ReleaseRange <- StartProductRelease + c(1:(StartDate+NumDays-StartProductRelease))
Upper <- max(ReleaseRange)
Lower <- min(ReleaseRange)
Products <- data.frame(
  ID = 1:NumProducts,
  DateReleased = as.Date(StartProductRelease+c(seq(as.numeric(Upper-Lower)/NumProducts,
  SuggestedPrice = rnorm(NumProducts, 50, 30))
Products[Products$SuggestedPrice<10,]$SuggestedPrice <- 10   # Cap ProductPrice at 10$

ReferredByOptions <- c("BySearchEngine", "Direct Customer", "Partner Blog")

Now I loop over the newly created Transaction data.frame, choosing from available products (measured by purchase date - average timeliness (in months) * 30 days +/- 15 days. I also assign new customers to a new CustomerID and choose from existing customers if it is not new. Other fields are determined by the parameters above. 现在我循环新创建的Transaction data.frame,从可用产品中选择(按购买日期衡量 - 平均及时性(以月为单位)* 30天+/- 15天。我还将新客户分配给新的CustomerID并从现有客户中选择客户,如果不是新的。其他字段由上述参数决定。

Start.time <- Sys.time()
for (i in 1:length(Transactions$ID)){

  if (Transactions[i,]$NewCustomer==1){
    NewCustomerID <- max(Customers$ID, na.rm=T)+1
    Customers[NewCustomerID,]$ID = NewCustomerID
    Transactions[i,]$CustomerID <- NewCustomerID
    Customers[NewCustomerID,]$CustomerType <- Transactions[i,]$CustomerType
  if (Transactions[i,]$NewCustomer==0){
    Transactions[i,]$CustomerID <- sample(Customers[Customers$CustomerType==Transactions[i,]$CustomerType,]$ID,
  Transactions[i,]$Discount <- rnorm(1,Transactions[i,]$Discount,Transactions[i,]$Discount/20)
  Transactions[i,]$Timeliness <- rnorm(1,Transactions[i,]$Timeliness, Transactions[i,]$Timeliness/6)
  Transactions[i,]$ReferredBy <- sample(ReferredByOptions,1,replace=FALSE,
                               prob=Current[,c("BySearchEngine", "ByDirectCustomer", "ByPartnerBlog")])

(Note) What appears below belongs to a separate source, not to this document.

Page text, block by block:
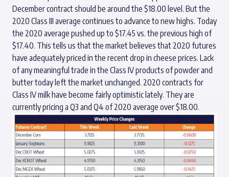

  CenteredAround <- as.Date(Transactions[i,]$Date - Transactions[i,]$Timeliness*30)
  ProductReleaseRange <- as.Date(CenteredAround+c(-15:15))
  Transactions[i,]$ProductID <- sample(Products[as.character(Products$DateReleased) %in% as.character(ProductReleaseRange),]$ID,1,replace=FALSE)
Elapsed <- Sys.time()-Start.time

And it's done! 它已经完成了! Unfortunately it takes ~ 22 minutes on a dataset of 20,000 products sold in 100 days. 不幸的是,在100天内销售的20,000件产品的数据集上需要大约22分钟。 Not necessarily a problem, but I'm very much interested in potential improvements. 不一定是个问题,但我对潜在的改进非常感兴趣。